Avant d’être abbesse de Saint-Georges, Julienne se signala par un trait de courage et d’intrépidité dont les chroniqueurs et les historiens bretons[1] ont conservé le souvenir. Elle était, avec sa belle-sœur Tiphaine Raguenel, réfugiée, durant la guerre, dans le château de Pontorson, dont son frère Bertrand était gouverneur. Pendant l’absence de du Guesclin, occupé à quelque expédition, un capitaine anglais, Jehan Felleton [2], entreprit de se rendre maître du château par surprise. Une nuit, au printemps de l’année 1363, il en tenta l’escalade, comptant sur des intelligences qu’il s’était ménagées dans la place.
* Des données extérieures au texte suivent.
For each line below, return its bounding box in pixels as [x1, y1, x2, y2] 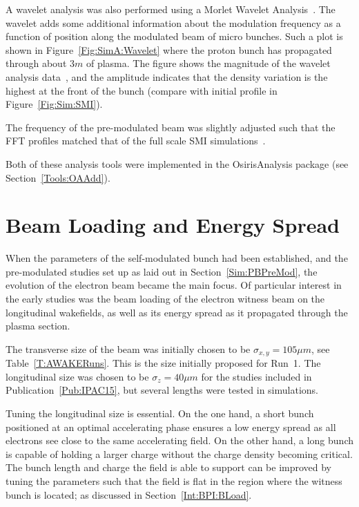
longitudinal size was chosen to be [6, 369, 149, 383]
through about [6, 56, 67, 70]
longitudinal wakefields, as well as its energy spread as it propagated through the [6, 305, 348, 319]
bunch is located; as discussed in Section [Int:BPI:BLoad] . [6, 487, 252, 501]
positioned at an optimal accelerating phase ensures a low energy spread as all [6, 419, 336, 434]
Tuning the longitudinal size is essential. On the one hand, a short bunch [6, 406, 314, 421]
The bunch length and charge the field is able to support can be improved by [6, 460, 332, 475]
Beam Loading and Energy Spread [6, 211, 340, 239]
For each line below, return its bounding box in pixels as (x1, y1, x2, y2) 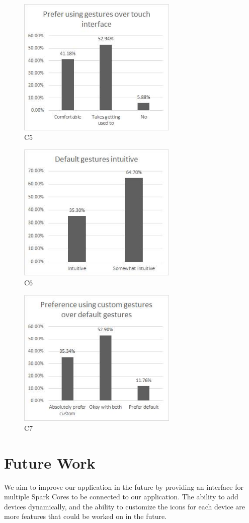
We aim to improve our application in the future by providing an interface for (4, 481, 243, 492)
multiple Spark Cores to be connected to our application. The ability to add (4, 491, 238, 502)
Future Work (4, 452, 96, 473)
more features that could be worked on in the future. (4, 511, 167, 521)
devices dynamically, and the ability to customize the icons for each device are (4, 501, 245, 511)
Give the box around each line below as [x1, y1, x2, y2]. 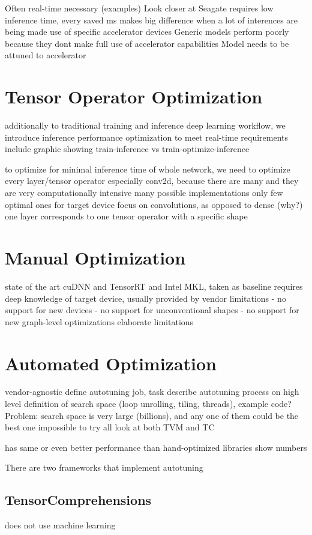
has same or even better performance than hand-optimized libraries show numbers [5, 441, 307, 453]
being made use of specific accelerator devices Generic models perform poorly [5, 25, 289, 38]
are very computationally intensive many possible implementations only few [5, 186, 283, 199]
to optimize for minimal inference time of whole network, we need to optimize [5, 162, 290, 175]
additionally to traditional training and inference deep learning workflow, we [5, 119, 286, 132]
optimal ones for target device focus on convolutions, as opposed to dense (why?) [5, 198, 303, 210]
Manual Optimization [5, 245, 186, 270]
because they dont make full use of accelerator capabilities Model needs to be [5, 37, 289, 49]
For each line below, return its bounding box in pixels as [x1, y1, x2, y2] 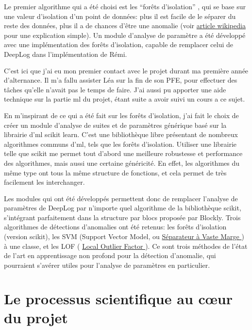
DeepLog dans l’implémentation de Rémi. [4, 49, 127, 59]
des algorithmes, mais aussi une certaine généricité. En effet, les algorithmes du [4, 157, 240, 168]
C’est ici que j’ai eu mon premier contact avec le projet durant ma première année [4, 65, 249, 75]
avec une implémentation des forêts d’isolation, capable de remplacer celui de [4, 39, 234, 50]
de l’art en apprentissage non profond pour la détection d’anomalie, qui [4, 250, 216, 261]
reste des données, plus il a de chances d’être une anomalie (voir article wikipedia [4, 20, 246, 31]
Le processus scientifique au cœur [4, 288, 233, 308]
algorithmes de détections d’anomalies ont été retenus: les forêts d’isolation [4, 222, 227, 232]
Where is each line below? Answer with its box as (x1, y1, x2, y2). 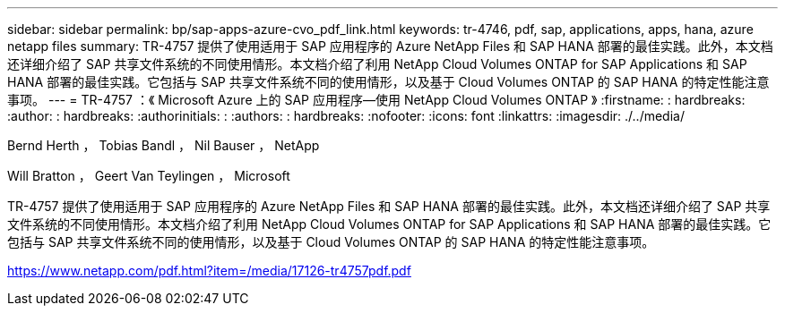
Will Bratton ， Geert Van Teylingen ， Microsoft (7, 168, 290, 183)
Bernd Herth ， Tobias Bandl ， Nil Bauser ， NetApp (7, 138, 320, 153)
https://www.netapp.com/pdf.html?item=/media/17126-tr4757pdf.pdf (7, 263, 411, 278)
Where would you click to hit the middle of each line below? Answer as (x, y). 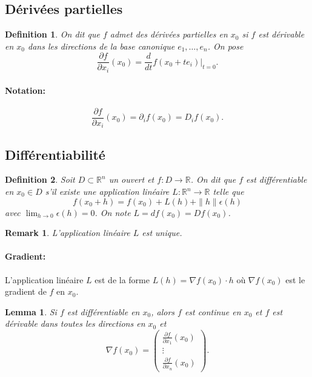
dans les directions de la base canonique (101, 46)
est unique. (162, 233)
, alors (163, 311)
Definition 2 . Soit (40, 179)
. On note (113, 212)
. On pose (225, 46)
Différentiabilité (55, 154)
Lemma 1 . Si (31, 311)
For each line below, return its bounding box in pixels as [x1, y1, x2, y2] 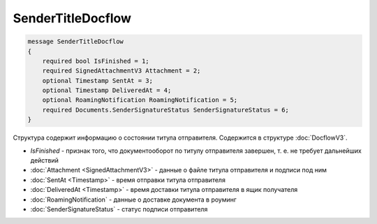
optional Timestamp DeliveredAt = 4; [42, 87, 172, 94]
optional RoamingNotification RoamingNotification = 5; [42, 96, 238, 104]
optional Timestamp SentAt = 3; [42, 77, 154, 84]
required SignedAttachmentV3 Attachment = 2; [42, 67, 201, 75]
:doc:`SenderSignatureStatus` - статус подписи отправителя [30, 204, 208, 213]
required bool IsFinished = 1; [42, 57, 149, 65]
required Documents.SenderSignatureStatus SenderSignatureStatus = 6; [42, 105, 290, 114]
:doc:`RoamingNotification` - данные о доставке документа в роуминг [30, 195, 237, 204]
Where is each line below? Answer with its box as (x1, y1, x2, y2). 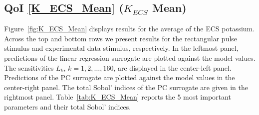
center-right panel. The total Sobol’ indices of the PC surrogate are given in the (4, 82, 248, 92)
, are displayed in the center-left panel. (113, 62, 232, 73)
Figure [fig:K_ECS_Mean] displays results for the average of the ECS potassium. (4, 23, 255, 34)
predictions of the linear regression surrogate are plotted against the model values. (4, 52, 256, 63)
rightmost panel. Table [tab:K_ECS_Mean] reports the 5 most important (4, 92, 231, 102)
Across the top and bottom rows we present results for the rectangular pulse (4, 33, 238, 43)
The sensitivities (4, 62, 54, 73)
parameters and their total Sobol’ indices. (4, 101, 131, 112)
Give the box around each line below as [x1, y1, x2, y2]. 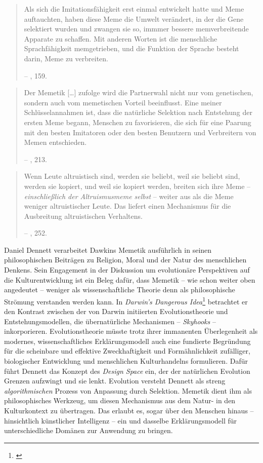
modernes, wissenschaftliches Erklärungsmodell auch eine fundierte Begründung [4, 335, 251, 346]
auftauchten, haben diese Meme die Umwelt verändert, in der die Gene [24, 13, 244, 24]
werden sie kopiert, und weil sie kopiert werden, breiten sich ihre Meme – [24, 180, 251, 191]
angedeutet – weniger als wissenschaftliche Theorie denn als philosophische [4, 284, 235, 295]
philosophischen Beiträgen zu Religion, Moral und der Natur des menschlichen [4, 254, 247, 265]
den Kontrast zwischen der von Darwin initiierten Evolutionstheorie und [4, 306, 228, 317]
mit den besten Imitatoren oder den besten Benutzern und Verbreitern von [24, 127, 256, 137]
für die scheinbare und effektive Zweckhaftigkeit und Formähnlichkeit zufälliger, [4, 345, 250, 356]
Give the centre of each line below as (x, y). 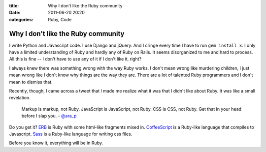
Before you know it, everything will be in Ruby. (56, 143)
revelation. (20, 98)
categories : (21, 19)
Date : (15, 13)
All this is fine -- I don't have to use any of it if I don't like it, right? (75, 59)
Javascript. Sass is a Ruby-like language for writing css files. (71, 134)
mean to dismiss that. (31, 82)
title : (14, 6)
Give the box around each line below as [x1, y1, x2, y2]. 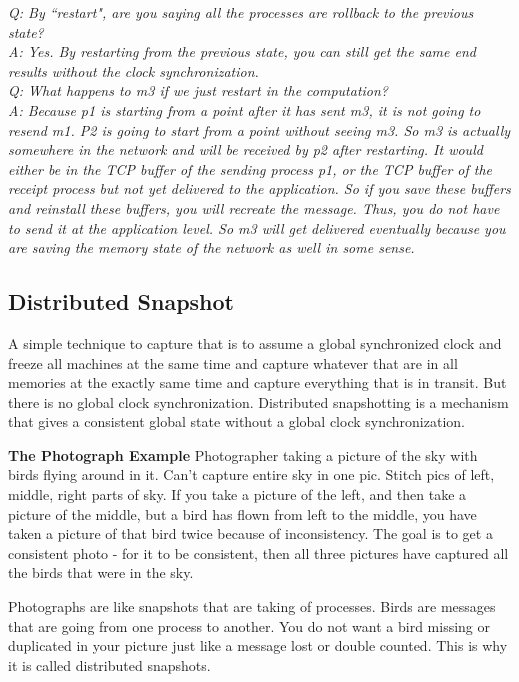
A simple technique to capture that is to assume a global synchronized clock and [8, 332, 502, 353]
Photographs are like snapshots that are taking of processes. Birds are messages [8, 596, 496, 617]
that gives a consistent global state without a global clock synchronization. [8, 411, 465, 432]
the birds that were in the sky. [8, 562, 194, 583]
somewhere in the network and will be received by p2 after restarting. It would [8, 139, 483, 160]
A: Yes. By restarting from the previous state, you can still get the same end [8, 41, 476, 62]
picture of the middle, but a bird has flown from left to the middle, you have [8, 503, 477, 524]
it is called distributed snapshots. [8, 654, 211, 675]
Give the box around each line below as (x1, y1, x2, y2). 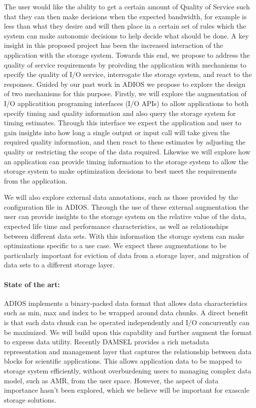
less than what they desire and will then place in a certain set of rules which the (4, 21, 246, 31)
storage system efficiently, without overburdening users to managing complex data (4, 365, 252, 375)
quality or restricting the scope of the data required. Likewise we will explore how (4, 146, 251, 156)
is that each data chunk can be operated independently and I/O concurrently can (4, 317, 250, 328)
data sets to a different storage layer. (4, 260, 115, 270)
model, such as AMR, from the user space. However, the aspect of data (4, 375, 219, 385)
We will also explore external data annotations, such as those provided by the (4, 192, 238, 202)
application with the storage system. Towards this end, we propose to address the (4, 49, 250, 60)
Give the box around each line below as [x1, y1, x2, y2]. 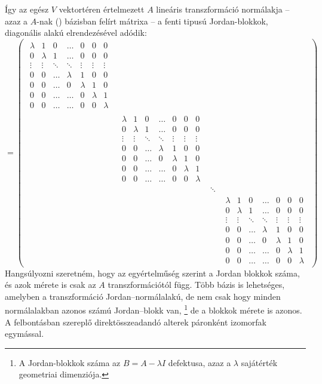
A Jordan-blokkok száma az [19, 356, 121, 368]
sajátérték [241, 356, 278, 368]
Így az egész [5, 3, 49, 15]
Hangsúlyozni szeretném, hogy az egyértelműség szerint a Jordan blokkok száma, [5, 266, 300, 279]
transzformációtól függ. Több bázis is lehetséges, [108, 278, 285, 291]
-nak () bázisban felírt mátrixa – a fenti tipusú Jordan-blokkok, [36, 14, 268, 27]
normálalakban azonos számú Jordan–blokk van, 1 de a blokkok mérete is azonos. [5, 302, 302, 317]
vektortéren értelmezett [59, 3, 145, 15]
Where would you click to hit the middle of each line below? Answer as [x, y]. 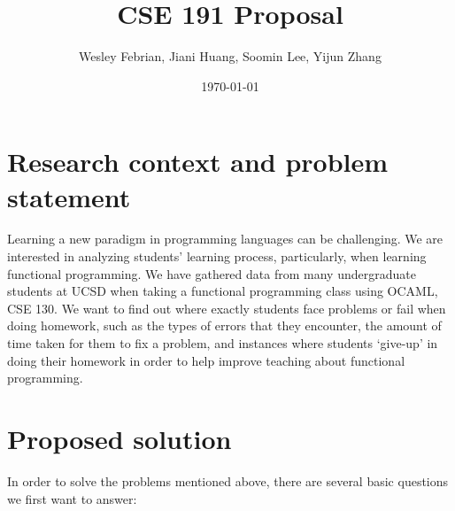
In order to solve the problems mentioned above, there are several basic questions [228, 480]
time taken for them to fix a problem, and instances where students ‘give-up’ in [223, 343]
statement [69, 196]
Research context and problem [198, 162]
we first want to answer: [72, 498]
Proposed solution [120, 438]
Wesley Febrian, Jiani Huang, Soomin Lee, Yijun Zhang [230, 56]
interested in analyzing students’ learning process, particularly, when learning [217, 256]
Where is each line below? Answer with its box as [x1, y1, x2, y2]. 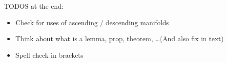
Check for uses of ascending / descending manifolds [15, 17, 169, 27]
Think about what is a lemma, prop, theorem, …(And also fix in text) [15, 33, 224, 44]
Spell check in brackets [15, 49, 83, 60]
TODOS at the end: [4, 1, 63, 11]
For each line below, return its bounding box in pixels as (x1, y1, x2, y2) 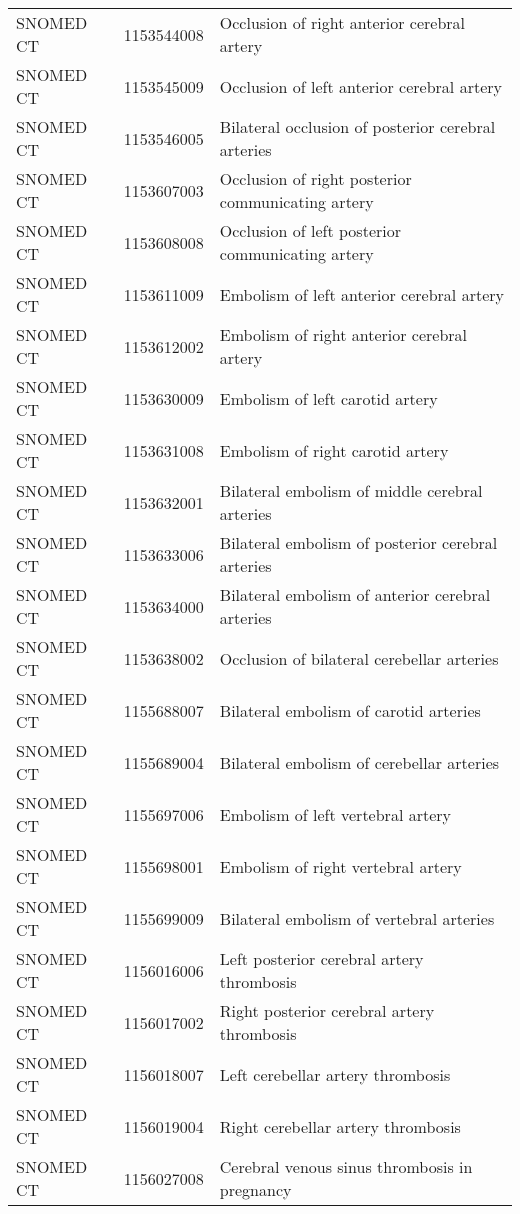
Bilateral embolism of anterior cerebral (219, 583, 491, 606)
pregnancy (219, 1178, 292, 1201)
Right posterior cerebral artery (219, 999, 435, 1022)
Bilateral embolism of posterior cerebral (219, 531, 498, 554)
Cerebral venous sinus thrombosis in (219, 1155, 473, 1178)
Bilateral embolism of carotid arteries (219, 698, 481, 722)
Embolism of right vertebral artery (219, 854, 462, 878)
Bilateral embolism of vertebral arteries (219, 906, 495, 930)
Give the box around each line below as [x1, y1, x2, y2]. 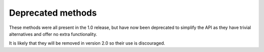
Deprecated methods [9, 7, 97, 18]
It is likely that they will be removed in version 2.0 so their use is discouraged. [9, 40, 165, 46]
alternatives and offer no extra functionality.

Julienne dormait non loin de la muraille que gravissaient en silence les assaillants. Un songe merveilleux, suivant la tradition, l’avertit du danger. Qu’il y ait eu miracle ou non, toujours est-il qu’éveillée bien à propos, elle se leva, courut en armes droit à l’endroit où les échelles étaient dressées, renversa les premiers Anglais, qui déjà atteignaient les créneaux ; puis, jetant le cri d’alarme, l’héroïne mit sur pied la garnison et sauva ainsi Pontorson de la tentative de Felleton et de ses Anglais.

Julienne du Guesclin « ressentait sa race, » comme dit d’Argentré ; elle ne démentit pas, en effet, la valeur des chevalins bretons dont elle était descendue. La piété et la vail-

  1. Histoire de Bretagne, de Bertrand d’Argentré, p. 470 (édition de 1588). — Histoire de Bertrand du Guesclin, par P. Hay du Chastelet, liv. II, p. 47 (édition de 1666).
  2. Quelques auteurs rappellent William ou Guillaume Pelton.